__Prompt__
Your copy should repeat each record below exactly and contain no images.
'''
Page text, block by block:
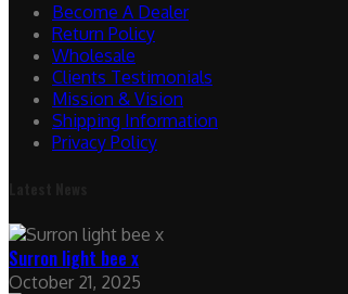
Become A Dealer
Return Policy
Wholesale
Clients Testimonials
Mission & Vision
Shipping Information
Privacy Policy
Surron light bee x
October 21, 2025
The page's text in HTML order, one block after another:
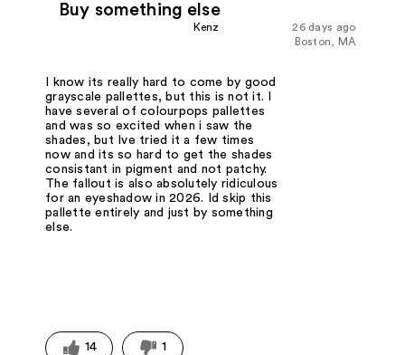
Buy something else
26 days ago
Kenz
Boston, MA
I know its really hard to come by good
grayscale pallettes, but this is not it. I
have several of colourpops pallettes
and was so excited when i saw the
shades, but Ive tried it a few times
now and its so hard to get the shades
consistant in pigment and not patchy.
The fallout is also absolutely ridiculous
for an eyeshadow in 2026. Id skip this
pallette entirely and just by something
else.
14 1
'''
__Your solution__
Page text, block by block:
Become A Dealer
Return Policy
Wholesale
Clients Testimonials
Mission & Vision
Shipping Information
Privacy Policy
Surron light bee x
October 21, 2025
The page's text in HTML order, one block after another:
Buy something else
26 days ago
Kenz
Boston, MA
I know its really hard to come by good
grayscale pallettes, but this is not it. I
have several of colourpops pallettes
and was so excited when i saw the
shades, but Ive tried it a few times
now and its so hard to get the shades
consistant in pigment and not patchy.
The fallout is also absolutely ridiculous
for an eyeshadow in 2026. Id skip this
pallette entirely and just by something
else.
14 1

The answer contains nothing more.